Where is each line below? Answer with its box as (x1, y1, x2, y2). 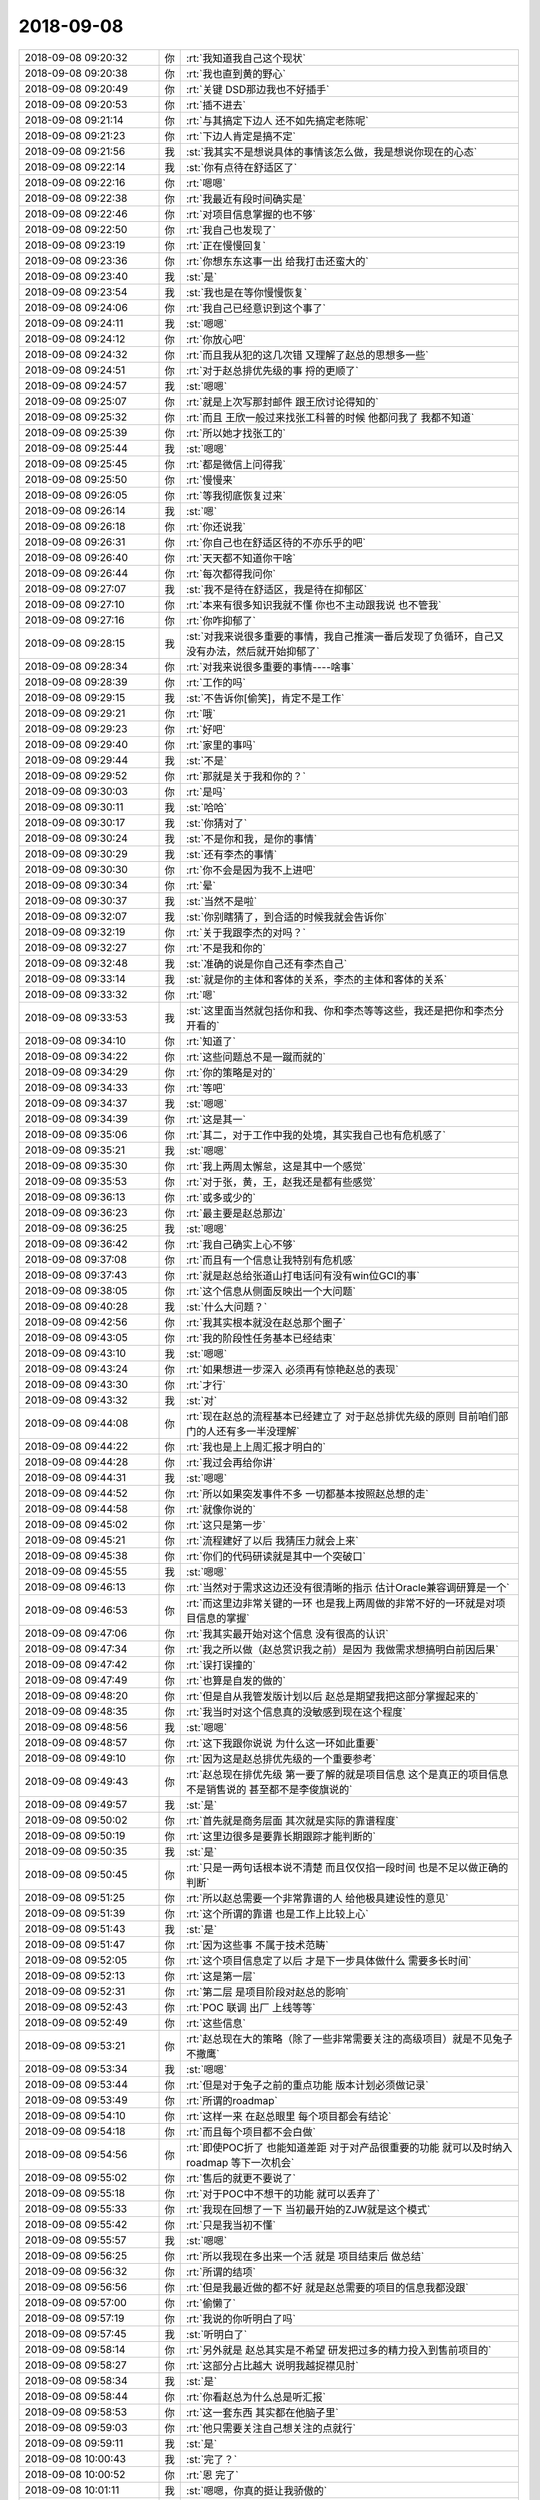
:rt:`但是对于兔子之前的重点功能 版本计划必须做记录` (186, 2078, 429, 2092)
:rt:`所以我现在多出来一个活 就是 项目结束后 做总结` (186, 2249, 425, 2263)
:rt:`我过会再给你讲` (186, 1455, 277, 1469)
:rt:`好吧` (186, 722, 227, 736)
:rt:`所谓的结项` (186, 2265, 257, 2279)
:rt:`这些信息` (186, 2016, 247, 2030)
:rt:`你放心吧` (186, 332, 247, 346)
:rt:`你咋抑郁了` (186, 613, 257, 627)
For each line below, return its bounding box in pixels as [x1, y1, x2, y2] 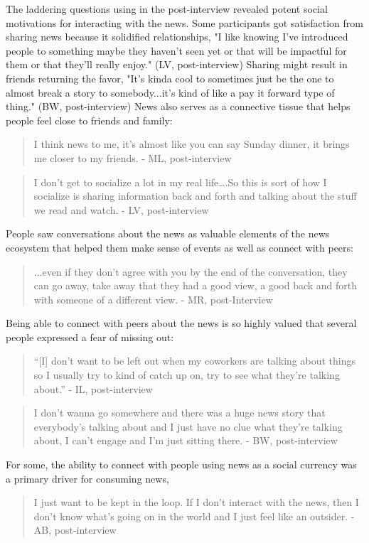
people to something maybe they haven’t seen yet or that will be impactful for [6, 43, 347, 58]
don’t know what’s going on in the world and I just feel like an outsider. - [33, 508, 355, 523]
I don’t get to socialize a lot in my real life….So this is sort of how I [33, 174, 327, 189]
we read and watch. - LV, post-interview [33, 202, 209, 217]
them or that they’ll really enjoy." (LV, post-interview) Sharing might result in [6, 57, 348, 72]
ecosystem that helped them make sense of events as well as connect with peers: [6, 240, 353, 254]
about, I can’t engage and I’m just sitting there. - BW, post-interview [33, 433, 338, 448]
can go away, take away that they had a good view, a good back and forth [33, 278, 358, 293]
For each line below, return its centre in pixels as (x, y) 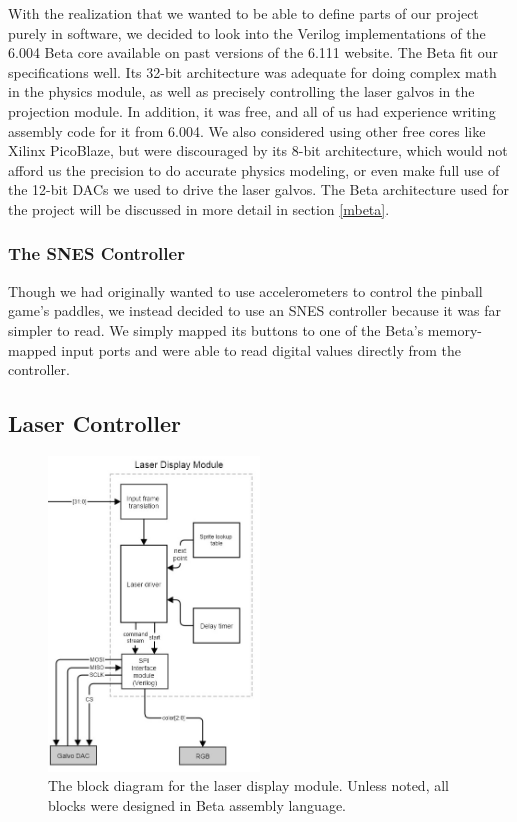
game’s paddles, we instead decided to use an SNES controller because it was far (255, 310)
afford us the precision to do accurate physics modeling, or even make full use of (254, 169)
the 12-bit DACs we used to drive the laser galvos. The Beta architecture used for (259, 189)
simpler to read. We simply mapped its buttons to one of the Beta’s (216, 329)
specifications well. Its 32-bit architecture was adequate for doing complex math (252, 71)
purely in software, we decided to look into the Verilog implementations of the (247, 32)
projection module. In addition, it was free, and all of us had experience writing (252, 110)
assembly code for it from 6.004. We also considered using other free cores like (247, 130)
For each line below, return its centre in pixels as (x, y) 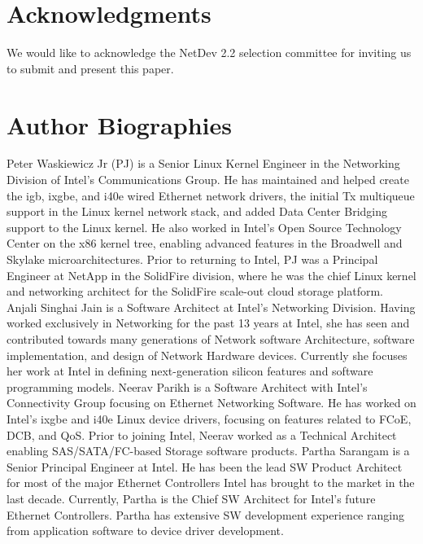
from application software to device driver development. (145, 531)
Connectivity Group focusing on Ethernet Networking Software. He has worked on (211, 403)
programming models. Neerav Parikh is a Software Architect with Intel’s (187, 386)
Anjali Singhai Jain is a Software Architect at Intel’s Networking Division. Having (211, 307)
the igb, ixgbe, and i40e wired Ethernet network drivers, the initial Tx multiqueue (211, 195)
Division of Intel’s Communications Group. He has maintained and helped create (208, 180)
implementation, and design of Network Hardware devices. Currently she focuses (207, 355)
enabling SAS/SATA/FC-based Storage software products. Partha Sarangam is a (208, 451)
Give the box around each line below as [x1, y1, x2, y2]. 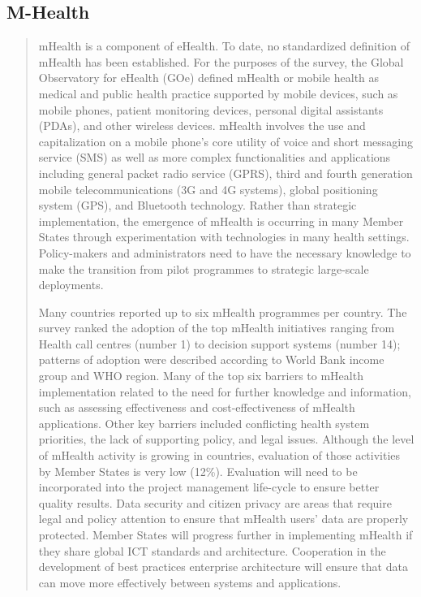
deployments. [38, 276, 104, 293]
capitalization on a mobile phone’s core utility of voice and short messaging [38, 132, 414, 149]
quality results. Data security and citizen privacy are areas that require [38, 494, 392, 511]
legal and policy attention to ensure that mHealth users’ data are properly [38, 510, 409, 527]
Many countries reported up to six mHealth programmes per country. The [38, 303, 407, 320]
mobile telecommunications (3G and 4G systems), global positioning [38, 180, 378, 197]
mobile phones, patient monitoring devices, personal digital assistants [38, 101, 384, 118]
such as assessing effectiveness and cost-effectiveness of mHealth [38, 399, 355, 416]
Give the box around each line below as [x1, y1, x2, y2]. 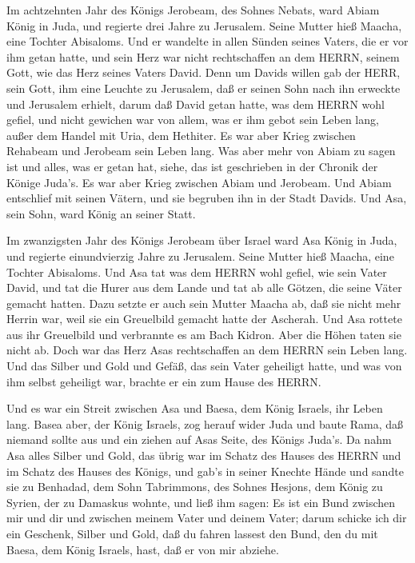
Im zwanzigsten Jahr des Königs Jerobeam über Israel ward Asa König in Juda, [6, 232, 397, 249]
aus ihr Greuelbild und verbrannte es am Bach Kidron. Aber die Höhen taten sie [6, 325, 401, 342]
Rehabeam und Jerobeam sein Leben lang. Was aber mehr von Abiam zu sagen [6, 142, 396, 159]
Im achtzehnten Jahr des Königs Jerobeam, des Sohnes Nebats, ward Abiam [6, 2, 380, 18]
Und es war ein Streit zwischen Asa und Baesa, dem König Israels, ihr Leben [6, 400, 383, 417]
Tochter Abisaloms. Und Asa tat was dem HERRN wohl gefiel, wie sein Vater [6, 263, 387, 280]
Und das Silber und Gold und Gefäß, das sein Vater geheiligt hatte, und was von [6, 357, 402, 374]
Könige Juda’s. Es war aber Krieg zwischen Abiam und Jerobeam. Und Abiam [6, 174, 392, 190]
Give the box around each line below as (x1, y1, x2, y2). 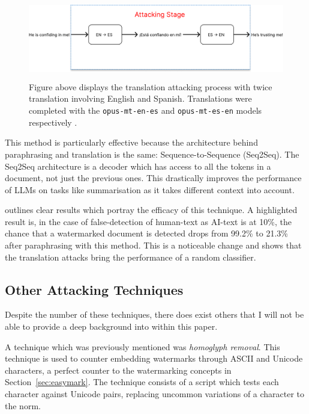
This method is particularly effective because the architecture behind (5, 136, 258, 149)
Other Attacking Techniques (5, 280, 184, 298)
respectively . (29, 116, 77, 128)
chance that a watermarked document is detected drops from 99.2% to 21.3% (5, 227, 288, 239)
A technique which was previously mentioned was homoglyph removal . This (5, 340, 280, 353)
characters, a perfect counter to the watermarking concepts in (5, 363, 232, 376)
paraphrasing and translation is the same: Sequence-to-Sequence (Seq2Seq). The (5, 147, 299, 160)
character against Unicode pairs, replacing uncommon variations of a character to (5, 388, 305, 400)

# # #

- _Problem to work on_:
Copy only what lies between the line with "mobile phones, patient" and the line with "aus ihr Greuelbild", those two lines included, exactly as given above; pictures stay out.

- _Answer_:
mobile phones, patient monitoring devices, personal digital assistants [38, 101, 384, 118]
such as assessing effectiveness and cost-effectiveness of mHealth [38, 399, 355, 416]
Give the box around each line below as [x1, y1, x2, y2]. 
Im zwanzigsten Jahr des Königs Jerobeam über Israel ward Asa König in Juda, [6, 232, 397, 249]
aus ihr Greuelbild und verbrannte es am Bach Kidron. Aber die Höhen taten sie [6, 325, 401, 342]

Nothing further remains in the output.